§ **BRIEF**: Beginning at the line containing "of maximum size 127. (60, 452)", repeat each line below exactly up to and including the line containing "spatial dimension first". Do not repeat the pictures.

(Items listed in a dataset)
▬▬▬▬▬▬▬▬▬▬

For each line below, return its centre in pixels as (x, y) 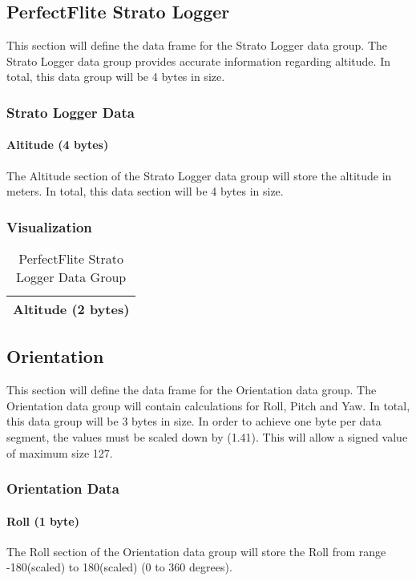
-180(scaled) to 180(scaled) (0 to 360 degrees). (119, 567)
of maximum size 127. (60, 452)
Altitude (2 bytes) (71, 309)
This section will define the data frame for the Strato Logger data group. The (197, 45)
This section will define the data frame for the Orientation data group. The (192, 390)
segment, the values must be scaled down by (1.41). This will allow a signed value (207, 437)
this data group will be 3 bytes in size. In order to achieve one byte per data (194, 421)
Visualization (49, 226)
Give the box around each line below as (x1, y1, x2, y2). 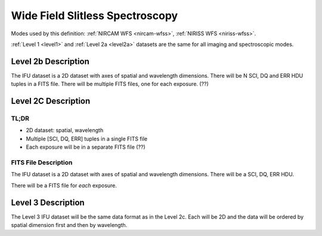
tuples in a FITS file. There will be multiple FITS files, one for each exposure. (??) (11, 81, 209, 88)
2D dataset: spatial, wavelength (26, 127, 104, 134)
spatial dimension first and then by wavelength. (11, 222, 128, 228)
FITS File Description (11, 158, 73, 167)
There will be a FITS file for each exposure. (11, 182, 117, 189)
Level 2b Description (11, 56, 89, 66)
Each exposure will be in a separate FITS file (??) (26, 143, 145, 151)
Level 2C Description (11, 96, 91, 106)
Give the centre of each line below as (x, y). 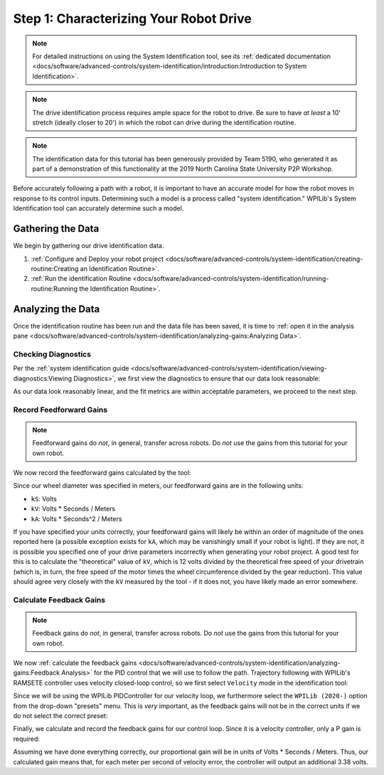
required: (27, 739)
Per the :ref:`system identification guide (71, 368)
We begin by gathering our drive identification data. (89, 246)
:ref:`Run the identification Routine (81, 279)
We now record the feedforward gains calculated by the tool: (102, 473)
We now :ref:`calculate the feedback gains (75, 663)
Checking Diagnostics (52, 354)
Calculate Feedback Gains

▬▬▬▬▬▬▬▬▬▬

§ **SOLUTION**:
of maximum size 127. (60, 452)
Altitude (2 bytes) (71, 309)
This section will define the data frame for the Strato Logger data group. The (197, 45)
This section will define the data frame for the Orientation data group. The (192, 390)
segment, the values must be scaled down by (1.41). This will allow a signed value (207, 437)
this data group will be 3 bytes in size. In order to achieve one byte per data (194, 421)
Visualization (49, 226)
Give the box around each line below as (x1, y1, x2, y2). 
tuples in a FITS file. There will be multiple FITS files, one for each exposure. (??) (11, 81, 209, 88)
2D dataset: spatial, wavelength (26, 127, 104, 134)
spatial dimension first and then by wavelength. (11, 222, 128, 228)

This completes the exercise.